Work request: Return every line in the entries below where the word "pouvez" shows up.

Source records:

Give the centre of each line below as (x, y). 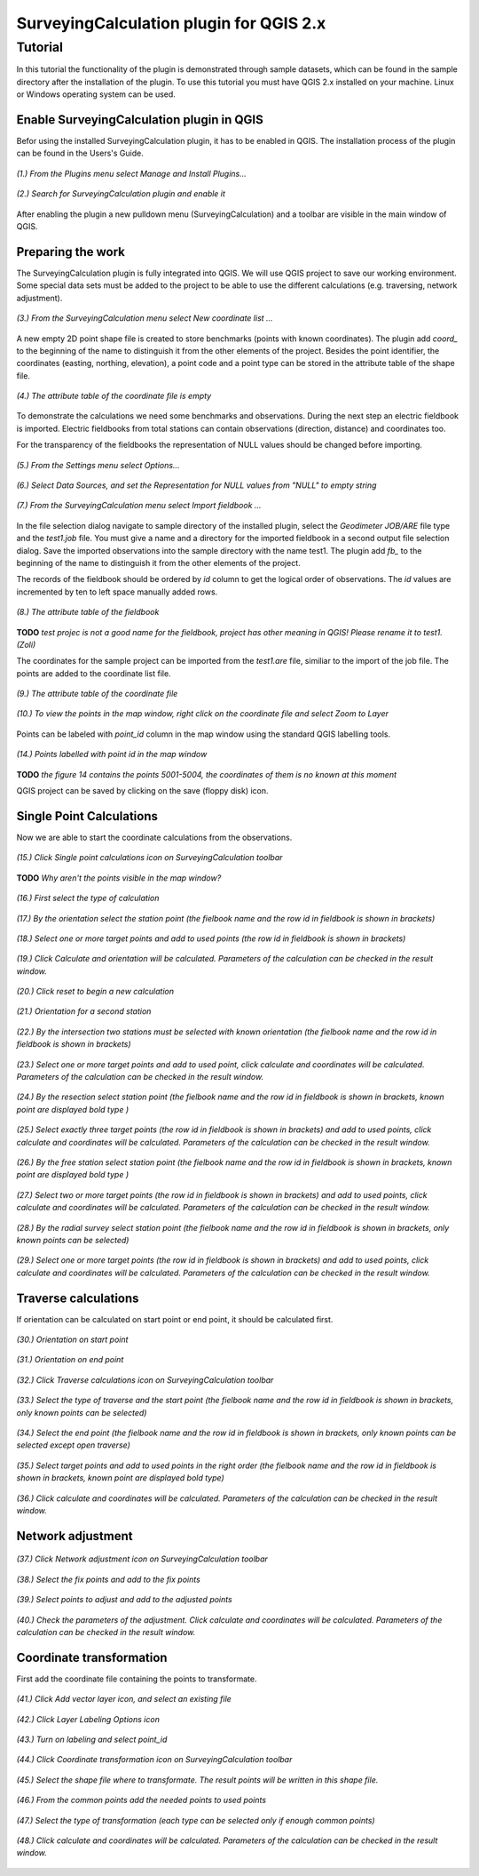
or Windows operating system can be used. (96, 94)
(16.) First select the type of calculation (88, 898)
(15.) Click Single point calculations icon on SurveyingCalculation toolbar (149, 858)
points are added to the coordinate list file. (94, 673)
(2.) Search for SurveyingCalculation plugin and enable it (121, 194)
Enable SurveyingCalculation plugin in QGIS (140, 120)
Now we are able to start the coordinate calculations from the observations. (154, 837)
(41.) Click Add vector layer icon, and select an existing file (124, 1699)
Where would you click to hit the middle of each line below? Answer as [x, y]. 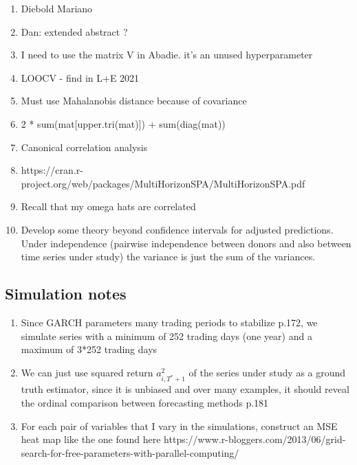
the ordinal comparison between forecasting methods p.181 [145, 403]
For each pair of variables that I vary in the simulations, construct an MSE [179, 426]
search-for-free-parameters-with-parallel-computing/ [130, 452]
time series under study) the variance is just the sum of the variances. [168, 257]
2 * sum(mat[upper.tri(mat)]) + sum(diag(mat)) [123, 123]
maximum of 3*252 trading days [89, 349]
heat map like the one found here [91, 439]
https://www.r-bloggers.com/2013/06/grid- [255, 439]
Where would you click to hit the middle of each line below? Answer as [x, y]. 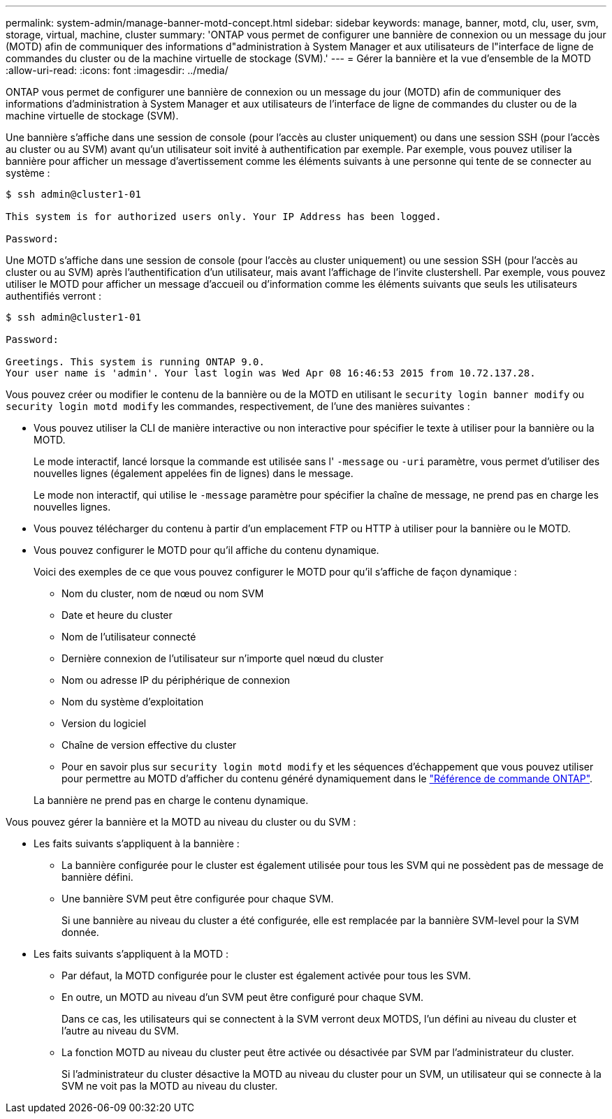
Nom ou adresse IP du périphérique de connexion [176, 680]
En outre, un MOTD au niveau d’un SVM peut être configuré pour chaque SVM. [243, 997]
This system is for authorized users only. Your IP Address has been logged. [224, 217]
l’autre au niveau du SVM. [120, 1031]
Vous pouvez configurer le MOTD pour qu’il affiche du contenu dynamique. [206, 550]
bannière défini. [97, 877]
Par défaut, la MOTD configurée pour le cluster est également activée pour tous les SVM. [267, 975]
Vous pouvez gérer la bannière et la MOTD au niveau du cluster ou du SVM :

Exercise response:
Vous pouvez configurer le MOTD pour qu’il affiche du contenu dynamique. [206, 550]
Vous pouvez gérer la bannière et la MOTD au niveau du cluster ou du SVM :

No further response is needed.